# Thread: Starting Torque vs Running Torque in DC Motors

1. ## Starting Torque vs Running Torque in DC Motors

Hello,

I am trying to find some information about how the starting torque changes with relation to the running torque.
I have an application with low duty cycle that requires the motor to operate more towards the starting torque side than the running torque.

What I would like to find out is the following:
1) Is there a dramatic drop in torque from starting to running or is it a gradual decrease?
2) Is there an equation that relates the two torques?
3) What are the different variables I should be considering? (speed, current, load ...)

Motor is a brush DC motor.

Thanks!  Reply With Quote

2. Welcome and here's the standard first reply.

Volts?
Amps?
HP?
RPM range?
Opening a six-lane draw bridge or moving a hand puppet on a string?

Depending on load at start-up, the torque-drop may be negligible or very significant.  Reply With Quote

3. 1) T=K1*I

2) V0=+LI'+RI +K2*@'

3) J@"+c@'=T-Tl

V0 impressed voltage
I=current
T= torque delivered by motor
K1=torque constant
K2=back emf constant
J= polar moment of inertia
@ = rotor angle
@' = rotor speed
@"= rotor acceleration
I' rate of change of current
L armature inductance
R= armature resistance
c = damping coefficient

These are the equations that govern a DC motor and are readily solvable by eliminating T in eq 1 and 2
Then you have 2 remaining equations in I and @ and then eliminate @ resulting in a single linear differential equation in I.
To give you an idea of what happens when you throw the switch, look at eq 2 where the LI' would only allow a smooth riise of current.

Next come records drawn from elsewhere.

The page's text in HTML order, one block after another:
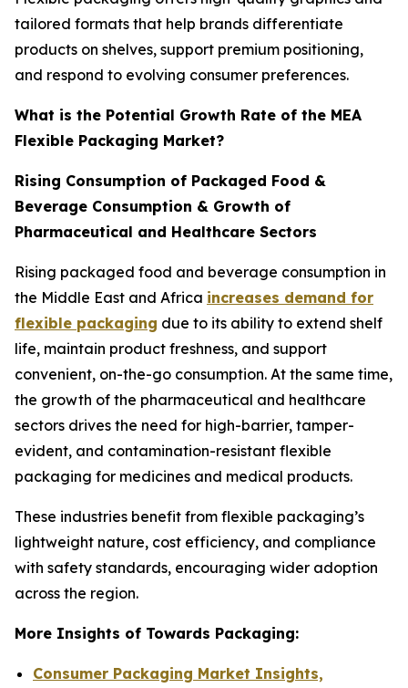
tailored formats that help brands differentiate
products on shelves, support premium positioning,
and respond to evolving consumer preferences.
What is the Potential Growth Rate of the MEA
Flexible Packaging Market?
Rising Consumption of Packaged Food &
Beverage Consumption & Growth of
Pharmaceutical and Healthcare Sectors
Rising packaged food and beverage consumption in
the Middle East and Africa increases demand for
flexible packaging due to its ability to extend shelf
life, maintain product freshness, and support
convenient, on-the-go consumption. At the same time,
the growth of the pharmaceutical and healthcare
sectors drives the need for high-barrier, tamper-
evident, and contamination-resistant flexible
packaging for medicines and medical products.
These industries benefit from flexible packaging’s
lightweight nature, cost efficiency, and compliance
with safety standards, encouraging wider adoption
across the region.
More Insights of Towards Packaging:
Consumer Packaging Market Insights,
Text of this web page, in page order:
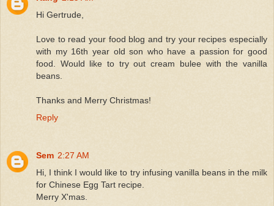
Hi Gertrude,
Love to read your food blog and try your recipes especially
with my 16th year old son who have a passion for good
food. Would like to try out cream bulee with the vanilla
beans.
Thanks and Merry Christmas!
Reply
Sem 2:27 AM
Hi, I think I would like to try infusing vanilla beans in the milk
for Chinese Egg Tart recipe.
Merry X'mas.
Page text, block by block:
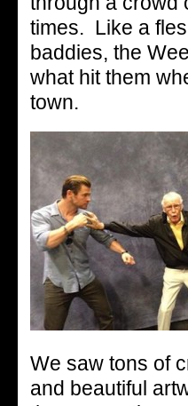
times. Like a
baddies, the
what hit them
town.
We saw tons of
and beautiful
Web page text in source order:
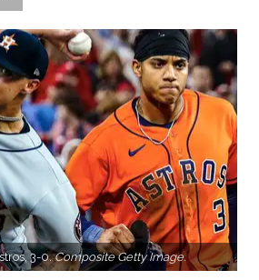
3-0.Composite Getty Image.
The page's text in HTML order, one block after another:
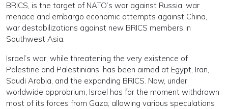
BRICS, is the target of NATO’s war against Russia, war
menace and embargo economic attempts against China,
war destabilizations against new BRICS members in
Southwest Asia.
Israel’s war, while threatening the very existence of
Palestine and Palestinians, has been aimed at Egypt, Iran,
Saudi Arabia, and the expanding BRICS. Now, under
worldwide opprobrium, Israel has for the moment withdrawn
most of its forces from Gaza, allowing various speculations
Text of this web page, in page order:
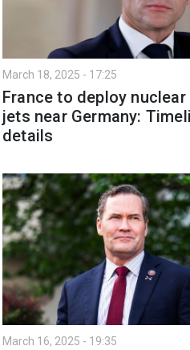
March 18, 2025 - 17:25
France to deploy
jets near Germany:
details
March 16, 2025 - 19:35
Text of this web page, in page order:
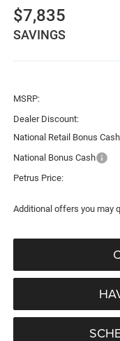
$7,835
SAVINGS
MSRP:
Dealer Discount:
National Retail Bonus Cash
National Bonus Cash
Petrus Price:
Additional offers you may
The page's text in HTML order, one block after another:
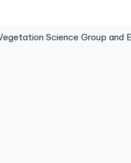
Science Group and
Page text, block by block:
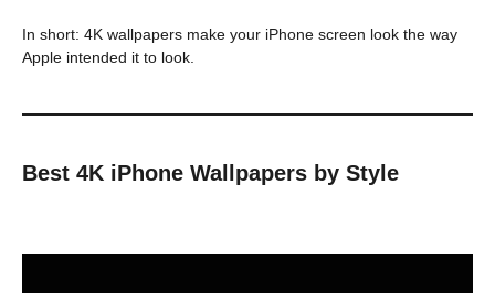
In short: 4K wallpapers make your iPhone screen look the way
Apple intended it to look.
Best 4K iPhone Wallpapers by Style

As I rises, T increases untill it overcomes Tl and accelerates the mass increasing the back emf which slows the rate of riise of current. At steady state T=Tl+c@' and V0=K2@'+RI  Reply With Quote

4.  Reply With Quote

5. Thank you everyone! This is a big help. 12VDC, 7 Amps, 30 RPM nominal, 80 in-lbs nominal torque, 450 in-lbs starting torque, ~100 Watts - moving a 90 pound load with 8" lever from ground straight up, like dead lift.  Reply With Quote

6. With that kind of load, you may be better off looking at an electro-clutch and leave the motor running. Or if infrequent operational use, start the motor with delay relay, then engage the clutch when it has stabilized.  Reply With Quote

7. 8" lever x 90 lb weight comes to 720 lb-in
How does this square with your starting torque of 450 lb-in?.
Also, to what height is the weight lifted?
What is you power source?

Since ,as you say , this is low duty cycle, why do you care about the torque characteristics?

I'm a bit uncomfortable with using such a large lever for the lift.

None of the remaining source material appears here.